Michael Paquier wrote:
> + /* wait for up to a minute for promotion */
> + for (i = 0; i < WAITS_PER_SECOND * WAIT_SECONDS; ++i)
> + {
> + if (!RecoveryInProgress())
> + PG_RETURN_BOOL(true);
> +
> + pg_usleep(1000000L / WAITS_PER_SECOND);
> + }
> I would recommend to avoid pg_usleep and instead use a WaitLatch() or
> similar to generate a wait event. The wait can then also be seen in
> pg_stat_activity, which is useful for monitoring purposes. Using
> RecoveryInProgress is indeed doable, and that's more simple than what I
> thought first.
Agreed, done.
I have introduced a new wait event, because I couldn't find one that fit.

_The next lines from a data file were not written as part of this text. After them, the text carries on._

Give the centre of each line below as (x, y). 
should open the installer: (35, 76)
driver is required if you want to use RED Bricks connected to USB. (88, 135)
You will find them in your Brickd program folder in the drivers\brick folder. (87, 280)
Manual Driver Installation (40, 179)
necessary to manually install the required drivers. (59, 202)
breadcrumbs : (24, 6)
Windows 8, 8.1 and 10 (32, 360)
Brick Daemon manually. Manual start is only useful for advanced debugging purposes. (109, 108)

> Something I missed to mention in the previous review: the timeout should
> be manually enforceable, with a default at 60s.

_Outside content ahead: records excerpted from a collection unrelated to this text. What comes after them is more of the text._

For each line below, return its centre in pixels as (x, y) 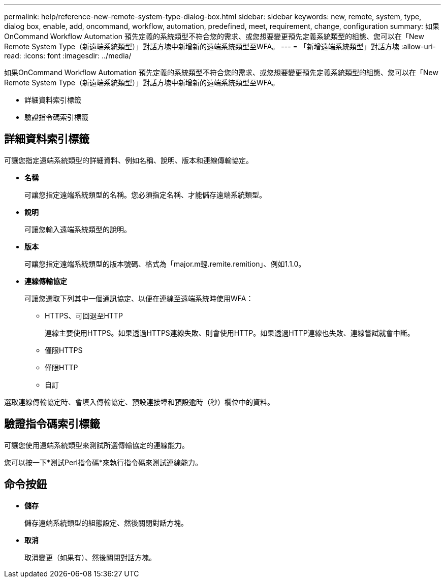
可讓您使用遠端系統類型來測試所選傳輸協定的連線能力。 (97, 445)
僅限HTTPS (64, 350)
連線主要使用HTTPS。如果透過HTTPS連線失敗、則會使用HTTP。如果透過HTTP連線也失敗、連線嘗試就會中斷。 (230, 333)
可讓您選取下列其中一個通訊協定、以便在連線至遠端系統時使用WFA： (139, 298)
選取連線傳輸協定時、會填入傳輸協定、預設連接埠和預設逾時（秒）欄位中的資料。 (139, 402)
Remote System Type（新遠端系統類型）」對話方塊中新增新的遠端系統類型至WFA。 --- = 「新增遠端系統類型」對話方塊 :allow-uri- (220, 46)
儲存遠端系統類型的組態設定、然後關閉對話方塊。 (106, 523)
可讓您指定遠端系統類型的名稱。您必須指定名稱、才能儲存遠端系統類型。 (145, 195)

Ok, added as a new parameter "wait_seconds".
> Is the function marked as strict? Per the code it should be, I am not
> able to test now though.
Yes, it is.
> You are missing REVOKE EXECUTE ON FUNCTION pg_promote() in
> system_views.sql, or any users could trigger a promotion, no?
You are right *blush*.
Fixed.
Yours,
Laurenz Albe
From 08951fea7c526450d9a632ef0e6e246dd9dba307 Mon Sep 17 00:00:00 2001
From: Laurenz Albe <[email protected]>
Date: Fri, 19 Oct 2018 13:24:29 +0200
Subject: [PATCH] Add pg_promote() to promote standby servers
---
doc/src/sgml/func.sgml | 21 ++++++
doc/src/sgml/high-availability.sgml | 2 +-
doc/src/sgml/recovery-config.sgml | 3 +-
src/backend/access/transam/xlog.c | 6 --
src/backend/access/transam/xlogfuncs.c | 82 ++++++++++++++++++++++
src/backend/catalog/system_views.sql | 8 +++
src/backend/postmaster/pgstat.c | 3 +
src/include/access/xlog.h | 6 ++
src/include/catalog/pg_proc.dat | 4 ++
src/include/pgstat.h | 3 +-
src/test/recovery/t/004_timeline_switch.pl | 6 +-
src/test/recovery/t/009_twophase.pl | 6 +-
12 files changed, 138 insertions(+), 12 deletions(-)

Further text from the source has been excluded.